Rembrandt gebruikte wel eens kunstwerken van andere kunstenaars als voorbeeld. Vaak keek hij naar het werk van zijn voorgangers en ook van kunstenaars uit zijn eigen tijd. Rembrandt bezat een grote verzameling schilderijen, beeldhouwwerken, tekeningen en prenten van kunstenaars die hij bewonderde. Het was een inspiratiebron voor zijn eigen werk.

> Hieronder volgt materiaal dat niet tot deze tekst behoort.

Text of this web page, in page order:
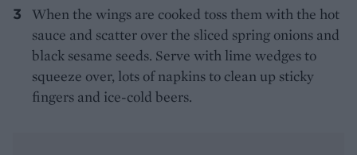
When the wings are cooked toss them with the hot
sauce and scatter over the sliced spring onions and
black sesame seeds. Serve with lime wedges to
squeeze over, lots of napkins to clean up sticky
fingers and ice-cold beers.
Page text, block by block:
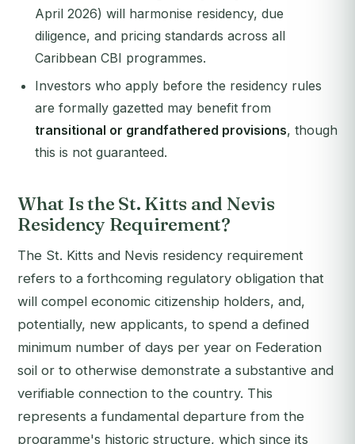
April 2026) will harmonise residency, due
diligence, and pricing standards across all
Caribbean CBI programmes.
Investors who apply before the residency rules
are formally gazetted may benefit from
transitional or grandfathered provisions, though
this is not guaranteed.
What Is the St. Kitts and Nevis
Residency Requirement?
The St. Kitts and Nevis residency requirement
refers to a forthcoming regulatory obligation that
will compel economic citizenship holders, and,
potentially, new applicants, to spend a defined
minimum number of days per year on Federation
soil or to otherwise demonstrate a substantive and
verifiable connection to the country. This
represents a fundamental departure from the
programme's historic structure, which since its
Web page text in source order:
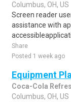
Columbus, OH, US
Screen reader
assistance with
Share
Posted 1 week ago
Equipment
Coca-Cola
Columbus, OH, US
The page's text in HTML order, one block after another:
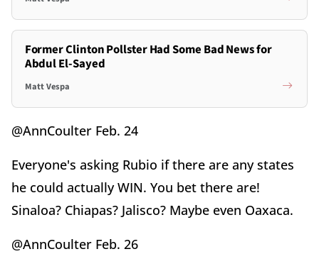
Former Clinton Pollster Had Some Bad News for
Abdul El-Sayed
Matt Vespa
@AnnCoulter Feb. 24
Everyone's asking Rubio if there are any states
he could actually WIN. You bet there are!
Sinaloa? Chiapas? Jalisco? Maybe even Oaxaca.
@AnnCoulter Feb. 26
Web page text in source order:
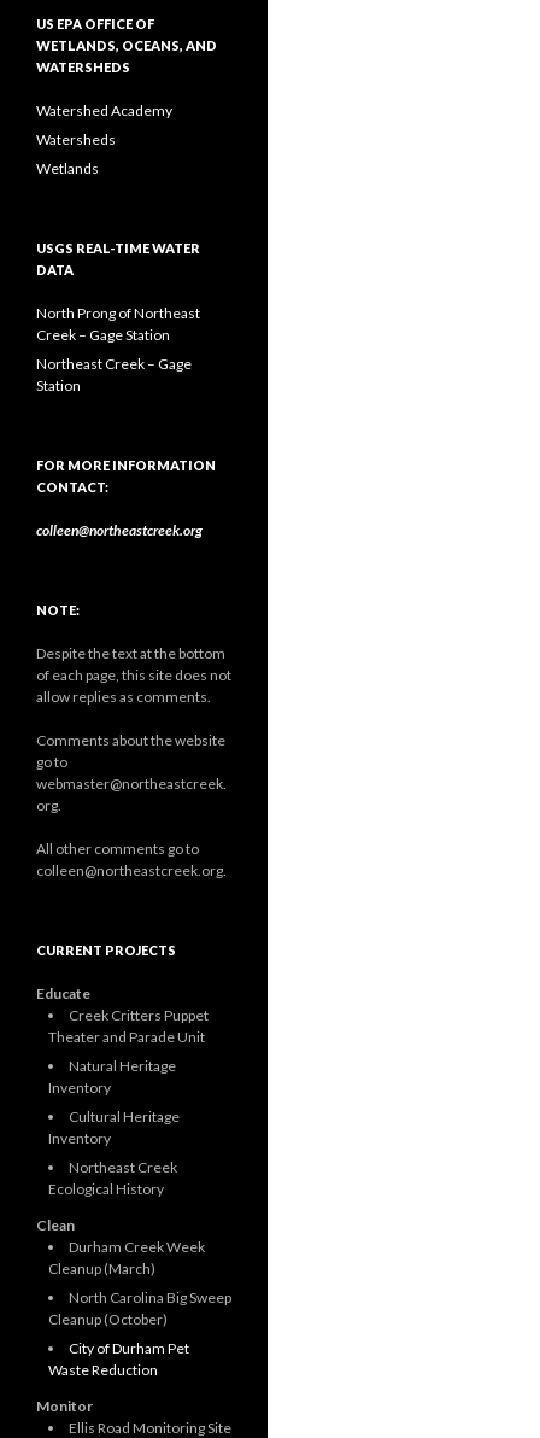
US EPA OFFICE OF
WETLANDS, OCEANS, AND
WATERSHEDS
Watershed Academy
Watersheds
Wetlands
USGS REAL-TIME WATER
DATA
North Prong of Northeast
Creek – Gage Station
Northeast Creek – Gage
Station
FOR MORE INFORMATION
CONTACT:
colleen@northeastcreek.org
NOTE:
Despite the text at the bottom
of each page, this site does not
allow replies as comments.
Comments about the website
go to
webmaster@northeastcreek.
org.
All other comments go to
colleen@northeastcreek.org.
CURRENT PROJECTS
Educate
Creek Critters Puppet
Theater and Parade Unit
Natural Heritage
Inventory
Cultural Heritage
Inventory
Northeast Creek
Ecological History
Clean
Durham Creek Week
Cleanup (March)
North Carolina Big Sweep
Cleanup (October)
City of Durham Pet
Waste Reduction
Monitor
Ellis Road Monitoring Site
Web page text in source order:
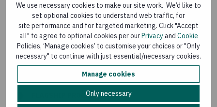
We use necessary cookies to make our site work. We’d like to
set optional cookies to understand web traffic, for
site performance and for targeted marketing. Click "Accept
all" to agree to optional cookies per ourPrivacyand Cookie
Policies, ‘Manage cookies’ to customise your choices or "Only
necessary" to continue with just essential/necessary cookies.
Manage cookies
Only necessary
BLOG
A Biodigester: A Pathway for Economic and
Environmental Transformation
Last updated:30 July 2026
FLAGSHIP PROGRAMMES

Lucas van Leyden en Pieter Lastman
In Rembrandts ets De triomf van Mordechai komen elementen voor die zijn ontleend aan de gelijknamige gravure van zijn beroemde voorganger en stadgenoot Lucas van Leyden. De knielende man met de pet in zijn handen rechts en vooral de man met de bolle kop die zijn muts afneemt, zijn verwijzingen naar het voorbeeld van Lucas van Leyden. Maar dit was niet Rembrandts enige bron, want hij gebruikte ook elementen uit een schilderij met hetzelfde onderwerp van zijn leermeester Pieter Lastman. Het poortgebouw nam hij van Lastmans schilderij over met de toeschouwers hoog boven het tafereel op het balkon. Ook het ronde gebouw met de koepel op de achtergrond lijkt daaraan ontleend. Anders dan bij Lucas van Leyden en Lastman is de figuur van Haman bij Rembrandt niet verscholen achter het paard, maar treedt hij op de voorgrond, uitroepend: ‘Zo wordt gedaan aan de man wie de koning eer wil bewijzen’.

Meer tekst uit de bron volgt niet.